Research And Design On Stress Monitoring System Of Bridge Intelligent Bearing

The bridge bearing in a bridge is used to withstand the loadings which come from the superstructure, and pass them onto the bridge pier. The bridge bearing should be able to adapt to the rotation and displacement of the superstructure when it is subject to various loading conditions, the change of temperature, and the shrinkage or creep of concrete, without generating any additional stresses in the superstructure. The internal stress of the bridge bearing represents the condition of the bridge bearing and the safety of the whole bridge. In this thesis, sensor technique, data acquisition technique and virtual instrument technique are integrated to detect the internal stresses of the bridge bearing.
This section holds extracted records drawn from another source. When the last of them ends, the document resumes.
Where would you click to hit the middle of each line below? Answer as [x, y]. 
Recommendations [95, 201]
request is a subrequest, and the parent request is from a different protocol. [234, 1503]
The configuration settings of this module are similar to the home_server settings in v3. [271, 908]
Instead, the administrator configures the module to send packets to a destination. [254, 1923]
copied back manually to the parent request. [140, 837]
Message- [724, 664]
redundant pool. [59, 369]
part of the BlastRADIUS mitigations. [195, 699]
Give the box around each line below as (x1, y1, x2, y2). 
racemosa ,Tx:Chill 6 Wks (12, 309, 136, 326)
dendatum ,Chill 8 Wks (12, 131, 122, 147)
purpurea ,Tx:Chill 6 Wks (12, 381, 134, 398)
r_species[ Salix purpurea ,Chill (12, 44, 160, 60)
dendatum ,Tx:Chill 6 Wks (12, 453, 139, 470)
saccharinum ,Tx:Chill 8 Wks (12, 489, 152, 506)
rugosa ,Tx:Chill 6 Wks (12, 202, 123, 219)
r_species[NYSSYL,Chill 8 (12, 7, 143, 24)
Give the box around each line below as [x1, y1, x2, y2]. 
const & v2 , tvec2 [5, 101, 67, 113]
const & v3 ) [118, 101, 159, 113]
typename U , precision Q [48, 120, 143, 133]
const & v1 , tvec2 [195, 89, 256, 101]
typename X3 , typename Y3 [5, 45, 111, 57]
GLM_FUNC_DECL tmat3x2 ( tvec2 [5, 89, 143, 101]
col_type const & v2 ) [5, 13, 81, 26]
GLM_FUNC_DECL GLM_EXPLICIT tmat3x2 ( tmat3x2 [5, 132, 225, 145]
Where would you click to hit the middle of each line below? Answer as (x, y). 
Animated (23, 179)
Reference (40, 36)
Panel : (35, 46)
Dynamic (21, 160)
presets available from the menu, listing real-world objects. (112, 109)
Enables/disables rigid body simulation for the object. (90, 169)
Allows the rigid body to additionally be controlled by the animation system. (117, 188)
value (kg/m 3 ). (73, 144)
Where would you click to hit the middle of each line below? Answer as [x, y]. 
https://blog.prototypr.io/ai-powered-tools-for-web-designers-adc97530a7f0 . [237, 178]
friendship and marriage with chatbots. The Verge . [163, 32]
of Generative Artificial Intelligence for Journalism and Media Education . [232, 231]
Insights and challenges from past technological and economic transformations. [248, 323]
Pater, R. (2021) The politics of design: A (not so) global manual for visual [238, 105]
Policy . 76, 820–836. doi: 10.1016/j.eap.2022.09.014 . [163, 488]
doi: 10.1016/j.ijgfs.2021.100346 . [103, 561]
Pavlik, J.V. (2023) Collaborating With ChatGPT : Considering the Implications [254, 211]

Detailed procedures for developing the internal stress detecting system are proposed. The system is validated by performing laboratory loading tests on a model bridge bearing. The research work provides important theoretical foundation and experimental basis for developing the intelligent bridge bearing with the self-monitoring function.The main research work includes:(1) Detailed analysis and study on the existing sensor techniques and products which are used to measure the pressure distribution. Combined with the practical application conditions of bridge bearing, a kind of thin film piezoresistive sensors is chosen as the data acquisition nodes of system.(2) Developing hardware with the selected sensor. Designing and manufacturing the signal measuring circuit, signal condition circuit and data acquisition circuit. Building the hardware platform of data acquisition system combined with the specific environment conditions.(3) Designing and developing the upper computer of data acquisition system using the virtual instrument technology, including data acquisition module, analysis module, user interface and data storage module.(4) Conducting the nonlinear correction of data acquisition system combined with bearing stress test conditions, designing the sensor layout, carrying out the complete and systemic loading tests on a model bridge bearing.